The Earth is a spheroid - it is round like a ball or sphere but flattened by slightly by the centrifugal force of rotation. The Earth has a circumference of around 24,900 miles, but is around 27 miles wider than it is tall.

The Earth exists in three-dimensions but, other than globes, most representations of the earth, such as printed maps or web maps, are two dimensional. A projection is a set of mathematical transformations used to represent the three-dimensional world in two dimensions.

This tutorial introduces some fundamental concepts about projections that will be useful when choosing projections for your GIS projects.

Coordinate Systems

The process of representing the three-dimensional world as two-dimensional visualizations requires a sequence of steps.

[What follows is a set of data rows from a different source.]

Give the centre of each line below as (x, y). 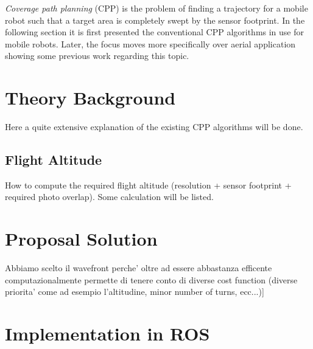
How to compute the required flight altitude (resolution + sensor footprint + (148, 185)
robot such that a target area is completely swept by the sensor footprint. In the (155, 20)
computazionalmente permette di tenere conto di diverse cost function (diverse (151, 279)
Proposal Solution (81, 239)
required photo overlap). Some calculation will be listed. (109, 197)
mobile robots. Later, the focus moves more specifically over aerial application (150, 43)
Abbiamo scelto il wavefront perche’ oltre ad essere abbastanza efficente (139, 268)
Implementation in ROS (107, 333)
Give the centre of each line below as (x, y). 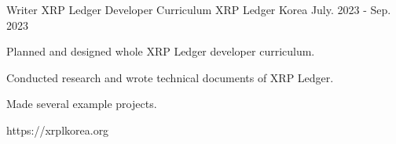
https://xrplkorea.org (58, 130)
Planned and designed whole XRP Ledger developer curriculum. (161, 51)
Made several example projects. (82, 104)
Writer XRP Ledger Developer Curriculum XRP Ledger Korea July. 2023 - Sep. (199, 9)
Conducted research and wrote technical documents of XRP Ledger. (170, 77)
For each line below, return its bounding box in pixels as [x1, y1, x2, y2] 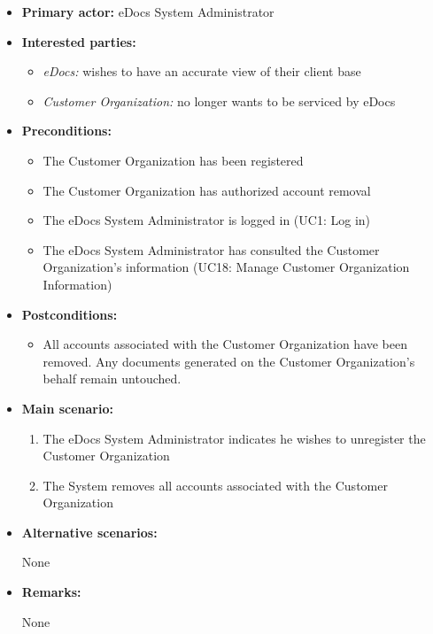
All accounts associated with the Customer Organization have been [43, 335, 408, 353]
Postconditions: [21, 305, 118, 323]
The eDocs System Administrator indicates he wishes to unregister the [43, 429, 426, 447]
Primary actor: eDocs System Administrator [21, 3, 274, 20]
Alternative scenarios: [21, 522, 158, 541]
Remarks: [21, 583, 81, 601]
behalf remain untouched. [43, 369, 182, 388]
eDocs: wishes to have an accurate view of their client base [43, 62, 361, 81]
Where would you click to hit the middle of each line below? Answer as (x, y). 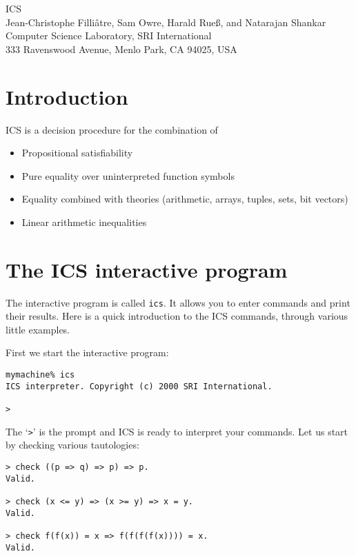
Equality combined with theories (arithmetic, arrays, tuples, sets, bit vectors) (185, 199)
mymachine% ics (40, 375)
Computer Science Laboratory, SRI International (109, 35)
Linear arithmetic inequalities (84, 222)
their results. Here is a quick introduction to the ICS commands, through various (177, 316)
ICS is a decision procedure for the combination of (112, 129)
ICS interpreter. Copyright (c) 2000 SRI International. (139, 386)
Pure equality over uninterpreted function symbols (128, 175)
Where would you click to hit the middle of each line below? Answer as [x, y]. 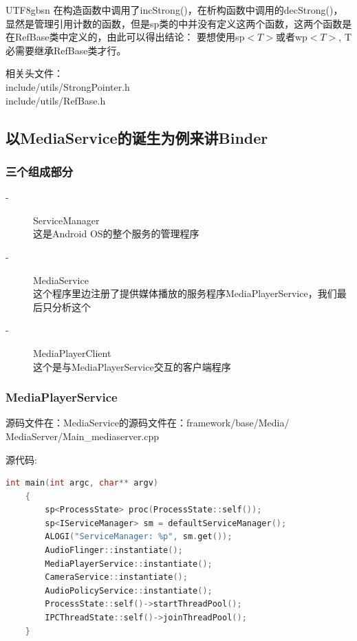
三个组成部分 [40, 171]
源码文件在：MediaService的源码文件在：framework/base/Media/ [148, 423]
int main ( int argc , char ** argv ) [82, 483]
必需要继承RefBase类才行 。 [66, 50]
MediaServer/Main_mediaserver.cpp [83, 436]
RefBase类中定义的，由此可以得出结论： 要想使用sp [130, 37]
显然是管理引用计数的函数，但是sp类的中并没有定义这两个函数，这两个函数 [174, 23]
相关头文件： [34, 73]
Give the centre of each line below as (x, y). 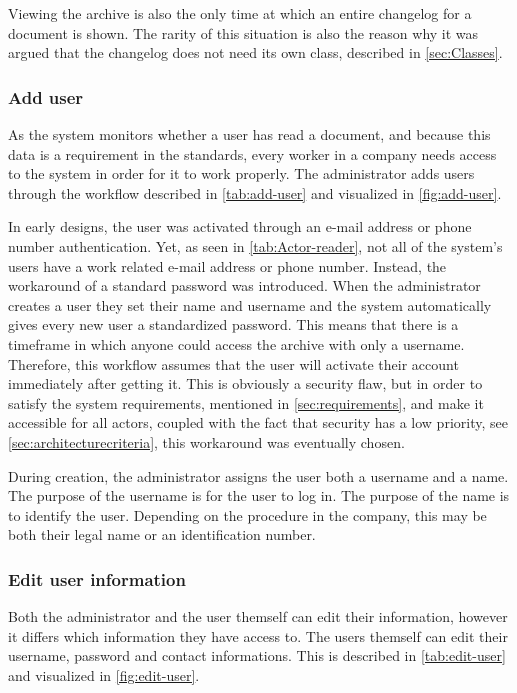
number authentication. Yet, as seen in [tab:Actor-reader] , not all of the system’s (255, 245)
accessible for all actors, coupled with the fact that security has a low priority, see (258, 422)
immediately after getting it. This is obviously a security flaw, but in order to (245, 383)
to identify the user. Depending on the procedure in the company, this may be (247, 514)
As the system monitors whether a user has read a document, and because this (249, 134)
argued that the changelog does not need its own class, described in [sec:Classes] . (255, 52)
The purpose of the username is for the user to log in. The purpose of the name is (259, 495)
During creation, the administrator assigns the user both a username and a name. (258, 475)
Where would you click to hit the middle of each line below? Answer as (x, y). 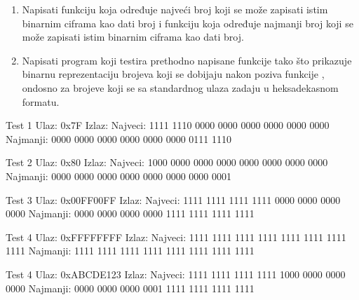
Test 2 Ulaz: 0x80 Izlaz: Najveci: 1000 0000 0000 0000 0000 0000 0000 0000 (167, 162)
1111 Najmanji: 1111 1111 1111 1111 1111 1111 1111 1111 (130, 251)
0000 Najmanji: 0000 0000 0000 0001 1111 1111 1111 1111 (130, 288)
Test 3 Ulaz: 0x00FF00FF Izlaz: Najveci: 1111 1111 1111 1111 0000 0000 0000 (173, 199)
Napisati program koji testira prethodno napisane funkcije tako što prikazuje (187, 60)
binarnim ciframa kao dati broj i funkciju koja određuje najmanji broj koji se (188, 23)
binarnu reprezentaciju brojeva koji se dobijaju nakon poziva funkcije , (173, 74)
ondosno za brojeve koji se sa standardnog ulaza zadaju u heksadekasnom (180, 87)

1. The lumpy surface of the earth is approximated with a simplified representation called a geoid.
2. A smooth mathematical ellipsoid or spheroid representation of that geoid that is used as the reference for latitude and longitude degrees. The geoid and ellipsoid together are referred as a geodetic datum, often just called a datum for convenience.
3. A datum defines a geographic coordinate system of latitudes and longitudes that indicates where locations are on the surface of the planet. Because different datums place their ellipsoids in slightly different places, a single latitude and longitude can refer to different places depending on which datum is used.
4. Finally, a set of mathematical transformations are performed on the three-dimensional latitudes and longitudes to create a projected coordinate system that specifies the two-dimensional X and Y locations where features are drawn on the paper map or computer display.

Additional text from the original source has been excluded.